Assignment >>
Once the pictures are set aside, copy the records below exactly as they stand.

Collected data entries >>
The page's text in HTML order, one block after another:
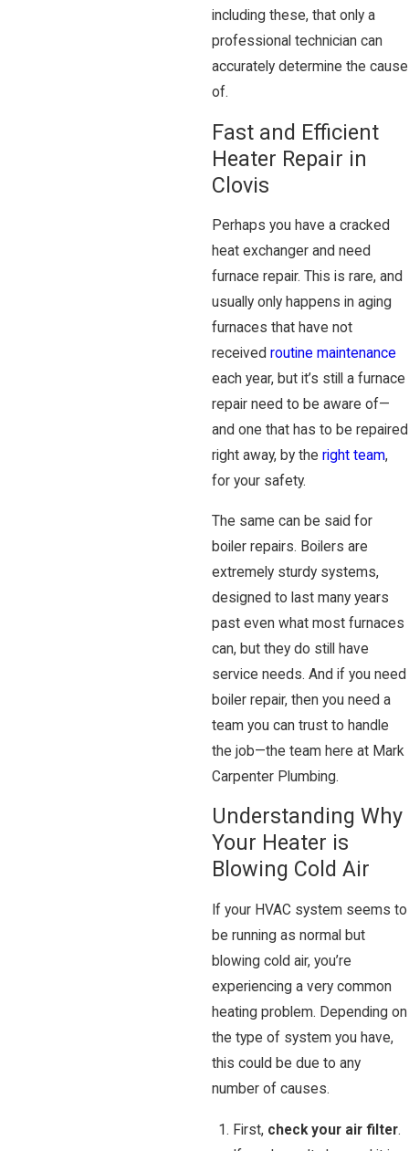
including these, that only a
professional technician can
accurately determine the cause
of.
Fast and Efficient
Heater Repair in
Clovis
Perhaps you have a cracked
heat exchanger and need
furnace repair. This is rare, and
usually only happens in aging
furnaces that have not
receivedroutine maintenance
each year, but it’s still a furnace
repair need to be aware of—
and one that has to be repaired
right away, by theright team,
for your safety.
The same can be said for
boiler repairs. Boilers are
extremely sturdy systems,
designed to last many years
past even what most furnaces
can, but they do still have
service needs. And if you need
boiler repair, then you need a
team you can trust to handle
the job—the team here at Mark
Carpenter Plumbing.
Understanding Why
Your Heater is
Blowing Cold Air
If your HVAC system seems to
be running as normal but
blowing cold air, you’re
experiencing a very common
heating problem. Depending on
the type of system you have,
this could be due to any
number of causes.
First, check your air filter.

Exercise result >>
The page's text in HTML order, one block after another:
including these, that only a
professional technician can
accurately determine the cause
of.
Fast and Efficient
Heater Repair in
Clovis
Perhaps you have a cracked
heat exchanger and need
furnace repair. This is rare, and
usually only happens in aging
furnaces that have not
receivedroutine maintenance
each year, but it’s still a furnace
repair need to be aware of—
and one that has to be repaired
right away, by theright team,
for your safety.
The same can be said for
boiler repairs. Boilers are
extremely sturdy systems,
designed to last many years
past even what most furnaces
can, but they do still have
service needs. And if you need
boiler repair, then you need a
team you can trust to handle
the job—the team here at Mark
Carpenter Plumbing.
Understanding Why
Your Heater is
Blowing Cold Air
If your HVAC system seems to
be running as normal but
blowing cold air, you’re
experiencing a very common
heating problem. Depending on
the type of system you have,
this could be due to any
number of causes.
First, check your air filter.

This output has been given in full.